Exercise — Pictures excluded, output the lines of the data below between the one holding "Give the centre of each line below as [x, y]." and the one holding "marca. (16, 181, 63, 199)", inclusive, exactly as they stand.

Exercise materials —
- - -
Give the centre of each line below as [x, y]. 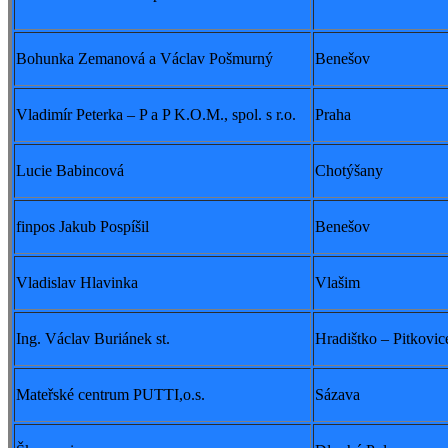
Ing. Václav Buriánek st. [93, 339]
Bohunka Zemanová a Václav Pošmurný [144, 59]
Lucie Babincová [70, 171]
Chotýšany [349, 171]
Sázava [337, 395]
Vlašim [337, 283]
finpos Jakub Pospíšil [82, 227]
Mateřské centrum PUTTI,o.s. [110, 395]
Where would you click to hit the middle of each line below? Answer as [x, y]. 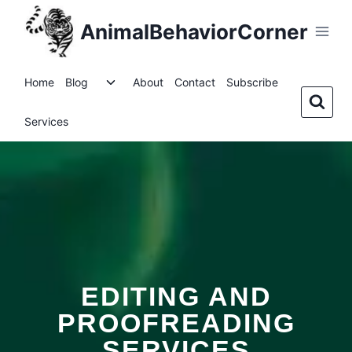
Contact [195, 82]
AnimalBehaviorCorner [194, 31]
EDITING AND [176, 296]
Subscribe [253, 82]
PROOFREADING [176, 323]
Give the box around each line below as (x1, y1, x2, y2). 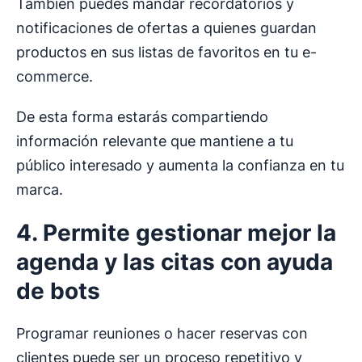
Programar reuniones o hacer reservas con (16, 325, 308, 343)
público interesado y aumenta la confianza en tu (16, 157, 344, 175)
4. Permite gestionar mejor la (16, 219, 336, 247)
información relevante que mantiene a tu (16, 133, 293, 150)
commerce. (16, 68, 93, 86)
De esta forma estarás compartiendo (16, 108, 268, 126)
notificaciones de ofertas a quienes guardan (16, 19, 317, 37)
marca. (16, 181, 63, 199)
- - -
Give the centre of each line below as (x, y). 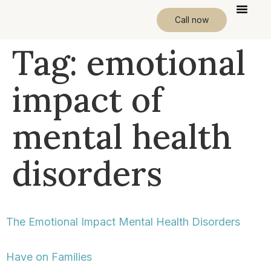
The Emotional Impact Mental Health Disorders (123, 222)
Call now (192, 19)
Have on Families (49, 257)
- - -
Solution to this exercise —
Give the centre of each line below as [x, y]. 
Ing. Václav Buriánek st. [93, 339]
Bohunka Zemanová a Václav Pošmurný [144, 59]
Lucie Babincová [70, 171]
Chotýšany [349, 171]
Sázava [337, 395]
Vlašim [337, 283]
finpos Jakub Pospíšil [82, 227]
Mateřské centrum PUTTI,o.s. [110, 395]
Where would you click to hit the middle of each line below? Answer as [x, y]. 
Contact [195, 82]
AnimalBehaviorCorner [194, 31]
EDITING AND [176, 296]
Subscribe [253, 82]
PROOFREADING [176, 323]
Give the box around each line below as (x1, y1, x2, y2). 
Programar reuniones o hacer reservas con (16, 325, 308, 343)
público interesado y aumenta la confianza en tu (16, 157, 344, 175)
4. Permite gestionar mejor la (16, 219, 336, 247)
información relevante que mantiene a tu (16, 133, 293, 150)
commerce. (16, 68, 93, 86)
De esta forma estarás compartiendo (16, 108, 268, 126)
notificaciones de ofertas a quienes guardan (16, 19, 317, 37)
marca. (16, 181, 63, 199)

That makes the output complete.